=== Section Start ===
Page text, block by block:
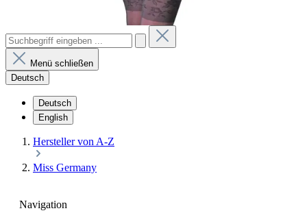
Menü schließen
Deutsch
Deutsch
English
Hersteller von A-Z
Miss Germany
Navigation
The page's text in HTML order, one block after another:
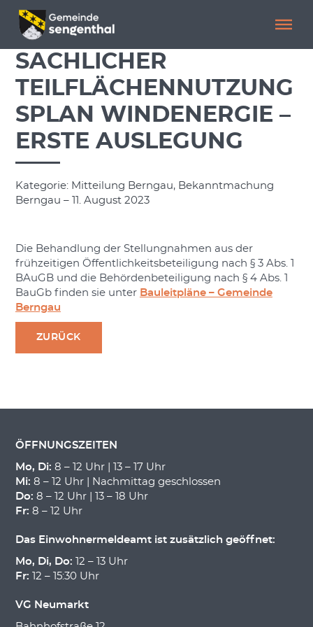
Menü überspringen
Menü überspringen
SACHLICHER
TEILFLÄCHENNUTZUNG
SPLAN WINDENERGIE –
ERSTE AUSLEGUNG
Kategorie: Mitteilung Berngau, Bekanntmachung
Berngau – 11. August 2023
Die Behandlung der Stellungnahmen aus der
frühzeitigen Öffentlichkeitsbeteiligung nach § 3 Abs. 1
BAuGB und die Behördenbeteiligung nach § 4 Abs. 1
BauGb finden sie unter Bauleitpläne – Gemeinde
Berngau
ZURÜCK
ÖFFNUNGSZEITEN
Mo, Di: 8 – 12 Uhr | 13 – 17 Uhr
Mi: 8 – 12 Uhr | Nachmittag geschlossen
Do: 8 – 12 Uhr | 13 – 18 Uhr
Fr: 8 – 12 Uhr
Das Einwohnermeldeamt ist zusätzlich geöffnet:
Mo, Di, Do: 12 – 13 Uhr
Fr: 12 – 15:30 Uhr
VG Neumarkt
=== Section End ===
EXERCISE DESCRIPTION: Check all the records above and select each line where the string "Berngau" is found.

TASK RESPONSE:
Kategorie: Mitteilung Berngau, Bekanntmachung
Berngau – 11. August 2023
Berngau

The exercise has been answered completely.